WORK REQUEST – When you give the entries again, keep every word as it stands and drop the pictures.

THE DATA –
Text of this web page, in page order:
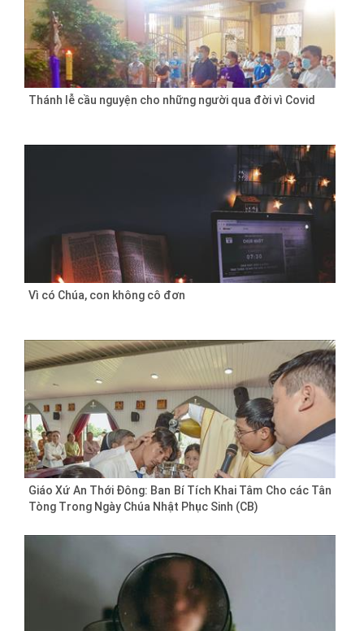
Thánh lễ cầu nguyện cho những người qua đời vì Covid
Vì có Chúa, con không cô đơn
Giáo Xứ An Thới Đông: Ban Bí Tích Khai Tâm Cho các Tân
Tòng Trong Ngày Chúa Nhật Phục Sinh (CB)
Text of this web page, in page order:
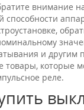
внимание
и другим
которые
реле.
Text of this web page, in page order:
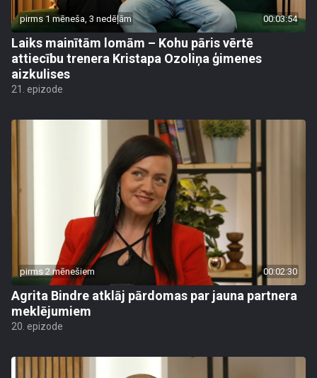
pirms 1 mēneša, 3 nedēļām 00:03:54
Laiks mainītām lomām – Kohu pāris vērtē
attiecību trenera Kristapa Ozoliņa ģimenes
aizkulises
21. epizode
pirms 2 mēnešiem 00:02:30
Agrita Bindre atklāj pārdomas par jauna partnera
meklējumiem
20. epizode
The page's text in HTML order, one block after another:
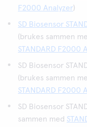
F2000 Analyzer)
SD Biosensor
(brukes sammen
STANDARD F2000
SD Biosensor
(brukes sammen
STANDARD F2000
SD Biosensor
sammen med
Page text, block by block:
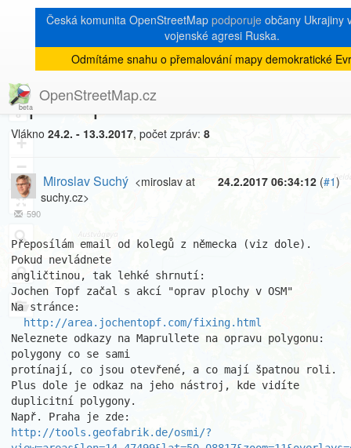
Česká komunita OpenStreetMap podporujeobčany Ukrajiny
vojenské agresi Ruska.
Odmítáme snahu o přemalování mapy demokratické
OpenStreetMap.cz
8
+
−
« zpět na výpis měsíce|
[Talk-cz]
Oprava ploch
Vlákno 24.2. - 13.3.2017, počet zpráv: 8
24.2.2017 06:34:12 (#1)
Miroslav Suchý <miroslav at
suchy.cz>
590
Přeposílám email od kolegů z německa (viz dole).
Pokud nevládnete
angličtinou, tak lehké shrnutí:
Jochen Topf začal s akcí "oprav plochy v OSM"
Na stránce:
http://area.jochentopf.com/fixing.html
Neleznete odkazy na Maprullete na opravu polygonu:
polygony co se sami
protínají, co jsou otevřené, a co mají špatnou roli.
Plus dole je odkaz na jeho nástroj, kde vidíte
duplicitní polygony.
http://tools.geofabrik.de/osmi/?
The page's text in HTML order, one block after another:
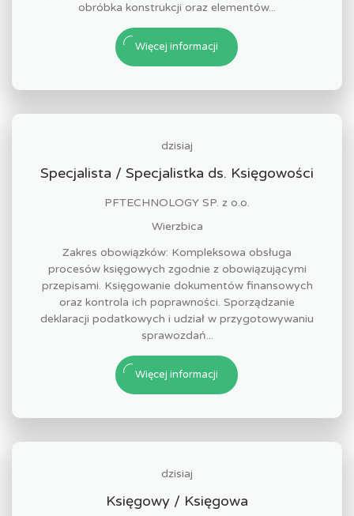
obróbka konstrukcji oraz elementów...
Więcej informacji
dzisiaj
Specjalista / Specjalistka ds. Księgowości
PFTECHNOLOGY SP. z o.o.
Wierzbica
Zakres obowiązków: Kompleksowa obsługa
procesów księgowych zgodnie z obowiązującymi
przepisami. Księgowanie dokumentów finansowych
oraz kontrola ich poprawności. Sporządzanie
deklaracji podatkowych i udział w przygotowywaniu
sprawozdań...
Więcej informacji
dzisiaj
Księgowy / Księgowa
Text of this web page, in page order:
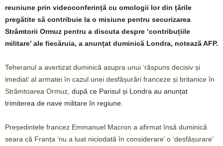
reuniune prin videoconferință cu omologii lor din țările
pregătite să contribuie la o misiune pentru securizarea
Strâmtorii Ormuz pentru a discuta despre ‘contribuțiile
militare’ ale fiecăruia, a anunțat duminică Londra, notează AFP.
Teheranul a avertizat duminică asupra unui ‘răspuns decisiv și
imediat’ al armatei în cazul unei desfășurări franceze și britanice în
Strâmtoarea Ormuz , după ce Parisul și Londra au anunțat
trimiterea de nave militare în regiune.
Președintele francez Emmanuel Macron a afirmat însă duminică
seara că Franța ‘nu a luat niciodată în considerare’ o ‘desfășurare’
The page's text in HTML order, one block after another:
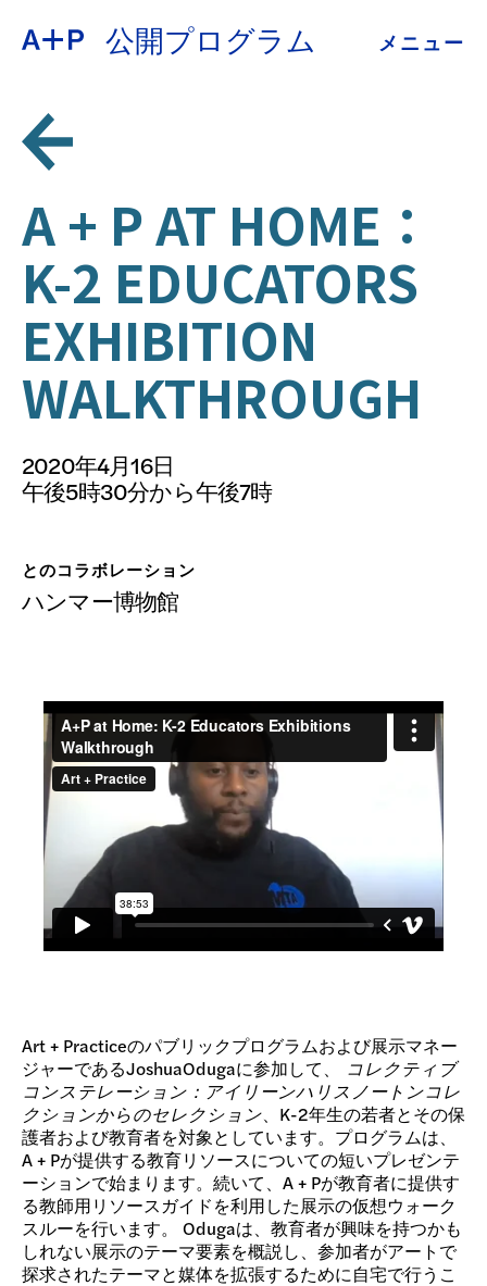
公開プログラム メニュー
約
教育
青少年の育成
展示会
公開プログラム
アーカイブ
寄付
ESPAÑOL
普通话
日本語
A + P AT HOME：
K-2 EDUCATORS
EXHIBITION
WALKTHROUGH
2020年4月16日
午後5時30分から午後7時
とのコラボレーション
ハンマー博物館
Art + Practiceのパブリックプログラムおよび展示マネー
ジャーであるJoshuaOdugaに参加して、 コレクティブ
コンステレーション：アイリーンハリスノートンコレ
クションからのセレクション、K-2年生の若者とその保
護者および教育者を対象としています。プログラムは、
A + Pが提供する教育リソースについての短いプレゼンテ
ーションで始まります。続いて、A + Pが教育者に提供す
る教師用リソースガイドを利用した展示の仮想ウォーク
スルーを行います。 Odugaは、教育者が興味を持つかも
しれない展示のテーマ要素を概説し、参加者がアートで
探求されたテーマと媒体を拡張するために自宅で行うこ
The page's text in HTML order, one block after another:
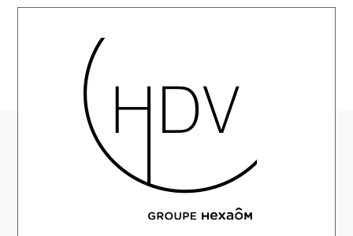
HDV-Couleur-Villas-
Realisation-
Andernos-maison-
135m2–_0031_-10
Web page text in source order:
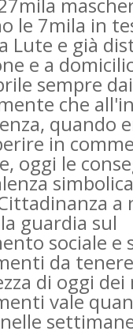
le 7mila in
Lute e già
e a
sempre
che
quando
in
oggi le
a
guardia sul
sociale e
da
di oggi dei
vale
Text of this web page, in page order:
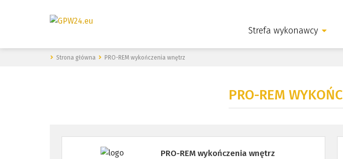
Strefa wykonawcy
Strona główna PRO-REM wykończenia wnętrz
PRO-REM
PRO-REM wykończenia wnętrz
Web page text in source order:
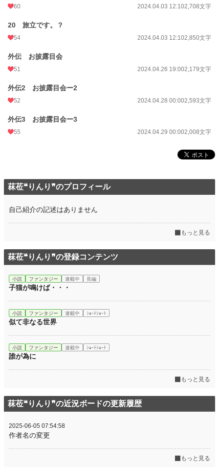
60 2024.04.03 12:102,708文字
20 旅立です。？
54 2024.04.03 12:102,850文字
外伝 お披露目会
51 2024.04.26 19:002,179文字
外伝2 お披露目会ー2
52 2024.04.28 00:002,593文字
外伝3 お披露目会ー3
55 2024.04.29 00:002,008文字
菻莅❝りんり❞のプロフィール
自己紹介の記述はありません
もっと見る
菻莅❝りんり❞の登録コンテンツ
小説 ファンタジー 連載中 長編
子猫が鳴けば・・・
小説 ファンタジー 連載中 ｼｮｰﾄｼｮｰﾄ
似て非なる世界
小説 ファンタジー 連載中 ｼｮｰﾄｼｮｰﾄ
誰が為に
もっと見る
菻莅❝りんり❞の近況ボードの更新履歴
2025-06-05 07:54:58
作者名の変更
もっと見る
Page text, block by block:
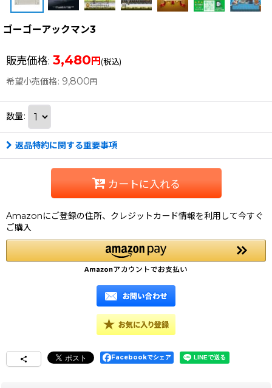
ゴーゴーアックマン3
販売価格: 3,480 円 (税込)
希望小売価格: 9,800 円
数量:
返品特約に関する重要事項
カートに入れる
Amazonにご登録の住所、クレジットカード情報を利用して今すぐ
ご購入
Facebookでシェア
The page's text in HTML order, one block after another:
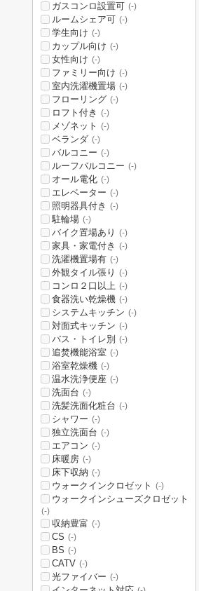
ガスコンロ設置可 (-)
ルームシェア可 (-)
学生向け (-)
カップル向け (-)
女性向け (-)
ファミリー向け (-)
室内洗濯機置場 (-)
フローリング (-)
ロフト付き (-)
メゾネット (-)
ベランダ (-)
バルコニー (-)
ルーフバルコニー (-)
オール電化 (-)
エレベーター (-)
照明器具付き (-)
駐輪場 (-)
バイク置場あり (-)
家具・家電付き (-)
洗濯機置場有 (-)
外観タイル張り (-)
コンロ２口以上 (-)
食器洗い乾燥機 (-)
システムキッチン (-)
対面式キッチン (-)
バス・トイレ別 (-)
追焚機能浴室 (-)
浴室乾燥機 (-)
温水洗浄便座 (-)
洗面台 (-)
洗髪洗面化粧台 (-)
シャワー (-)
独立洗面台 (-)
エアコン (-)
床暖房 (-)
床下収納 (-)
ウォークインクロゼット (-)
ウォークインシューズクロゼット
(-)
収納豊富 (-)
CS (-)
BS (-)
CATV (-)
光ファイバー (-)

EXERCISE RESULT –
Text of this web page, in page order:
Thánh lễ cầu nguyện cho những người qua đời vì Covid
Vì có Chúa, con không cô đơn
Giáo Xứ An Thới Đông: Ban Bí Tích Khai Tâm Cho các Tân
Tòng Trong Ngày Chúa Nhật Phục Sinh (CB)
Text of this web page, in page order:
внимание
и другим
которые
реле.
Text of this web page, in page order:
pirms 1 mēneša, 3 nedēļām 00:03:54
Laiks mainītām lomām – Kohu pāris vērtē
attiecību trenera Kristapa Ozoliņa ģimenes
aizkulises
21. epizode
pirms 2 mēnešiem 00:02:30
Agrita Bindre atklāj pārdomas par jauna partnera
meklējumiem
20. epizode
The page's text in HTML order, one block after another:
F2000 Analyzer)
SD Biosensor
(brukes sammen
STANDARD F2000
SD Biosensor
(brukes sammen
STANDARD F2000
SD Biosensor
sammen med
Page text, block by block:
Česká komunita OpenStreetMap podporujeobčany Ukrajiny
vojenské agresi Ruska.
Odmítáme snahu o přemalování mapy demokratické
OpenStreetMap.cz
8
+
−
« zpět na výpis měsíce|
[Talk-cz]
Oprava ploch
Vlákno 24.2. - 13.3.2017, počet zpráv: 8
24.2.2017 06:34:12 (#1)
Miroslav Suchý <miroslav at
suchy.cz>
590
Přeposílám email od kolegů z německa (viz dole).
Pokud nevládnete
angličtinou, tak lehké shrnutí:
Jochen Topf začal s akcí "oprav plochy v OSM"
Na stránce:
http://area.jochentopf.com/fixing.html
Neleznete odkazy na Maprullete na opravu polygonu:
polygony co se sami
protínají, co jsou otevřené, a co mají špatnou roli.
Plus dole je odkaz na jeho nástroj, kde vidíte
duplicitní polygony.
http://tools.geofabrik.de/osmi/?
The page's text in HTML order, one block after another:
obróbka konstrukcji oraz elementów...
Więcej informacji
dzisiaj
Specjalista / Specjalistka ds. Księgowości
PFTECHNOLOGY SP. z o.o.
Wierzbica
Zakres obowiązków: Kompleksowa obsługa
procesów księgowych zgodnie z obowiązującymi
przepisami. Księgowanie dokumentów finansowych
oraz kontrola ich poprawności. Sporządzanie
deklaracji podatkowych i udział w przygotowywaniu
sprawozdań...
Więcej informacji
dzisiaj
Księgowy / Księgowa
Text of this web page, in page order:
reuniune prin videoconferință cu omologii lor din țările
pregătite să contribuie la o misiune pentru securizarea
Strâmtorii Ormuz pentru a discuta despre ‘contribuțiile
militare’ ale fiecăruia, a anunțat duminică Londra, notează AFP.
Teheranul a avertizat duminică asupra unui ‘răspuns decisiv și
imediat’ al armatei în cazul unei desfășurări franceze și britanice în
Strâmtoarea Ormuz , după ce Parisul și Londra au anunțat
trimiterea de nave militare în regiune.
Președintele francez Emmanuel Macron a afirmat însă duminică
seara că Franța ‘nu a luat niciodată în considerare’ o ‘desfășurare’
The page's text in HTML order, one block after another:
公開プログラム メニュー
約
教育
青少年の育成
展示会
公開プログラム
アーカイブ
寄付
ESPAÑOL
普通话
日本語
A + P AT HOME：
K-2 EDUCATORS
EXHIBITION
WALKTHROUGH
2020年4月16日
午後5時30分から午後7時
とのコラボレーション
ハンマー博物館
Art + Practiceのパブリックプログラムおよび展示マネー
ジャーであるJoshuaOdugaに参加して、 コレクティブ
コンステレーション：アイリーンハリスノートンコレ
クションからのセレクション、K-2年生の若者とその保
護者および教育者を対象としています。プログラムは、
A + Pが提供する教育リソースについての短いプレゼンテ
ーションで始まります。続いて、A + Pが教育者に提供す
る教師用リソースガイドを利用した展示の仮想ウォーク
スルーを行います。 Odugaは、教育者が興味を持つかも
しれない展示のテーマ要素を概説し、参加者がアートで
探求されたテーマと媒体を拡張するために自宅で行うこ
The page's text in HTML order, one block after another:
HDV-Couleur-Villas-
Realisation-
Andernos-maison-
135m2–_0031_-10
Web page text in source order:
le 7mila in
Lute e già
e a
sempre
che
quando
in
oggi le
a
guardia sul
sociale e
da
di oggi dei
vale
Text of this web page, in page order:
Strefa wykonawcy
Strona główna PRO-REM wykończenia wnętrz
PRO-REM
PRO-REM wykończenia wnętrz
Web page text in source order:
60 2024.04.03 12:102,708文字
20 旅立です。？
54 2024.04.03 12:102,850文字
外伝 お披露目会
51 2024.04.26 19:002,179文字
外伝2 お披露目会ー2
52 2024.04.28 00:002,593文字
外伝3 お披露目会ー3
55 2024.04.29 00:002,008文字
菻莅❝りんり❞のプロフィール
自己紹介の記述はありません
もっと見る
菻莅❝りんり❞の登録コンテンツ
小説 ファンタジー 連載中 長編
子猫が鳴けば・・・
小説 ファンタジー 連載中 ｼｮｰﾄｼｮｰﾄ
似て非なる世界
小説 ファンタジー 連載中 ｼｮｰﾄｼｮｰﾄ
誰が為に
もっと見る
菻莅❝りんり❞の近況ボードの更新履歴
2025-06-05 07:54:58
作者名の変更
もっと見る
Page text, block by block:
ゴーゴーアックマン3
販売価格: 3,480 円 (税込)
希望小売価格: 9,800 円
数量:
返品特約に関する重要事項
カートに入れる
Amazonにご登録の住所、クレジットカード情報を利用して今すぐ
ご購入
Facebookでシェア
The page's text in HTML order, one block after another:
ガスコンロ設置可 (-)
ルームシェア可 (-)
学生向け (-)
カップル向け (-)
女性向け (-)
ファミリー向け (-)
室内洗濯機置場 (-)
フローリング (-)
ロフト付き (-)
メゾネット (-)
ベランダ (-)
バルコニー (-)
ルーフバルコニー (-)
オール電化 (-)
エレベーター (-)
照明器具付き (-)
駐輪場 (-)
バイク置場あり (-)
家具・家電付き (-)
洗濯機置場有 (-)
外観タイル張り (-)
コンロ２口以上 (-)
食器洗い乾燥機 (-)
システムキッチン (-)
対面式キッチン (-)
バス・トイレ別 (-)
追焚機能浴室 (-)
浴室乾燥機 (-)
温水洗浄便座 (-)
洗面台 (-)
洗髪洗面化粧台 (-)
シャワー (-)
独立洗面台 (-)
エアコン (-)
床暖房 (-)
床下収納 (-)
ウォークインクロゼット (-)
ウォークインシューズクロゼット
(-)
収納豊富 (-)
CS (-)
BS (-)
CATV (-)
光ファイバー (-)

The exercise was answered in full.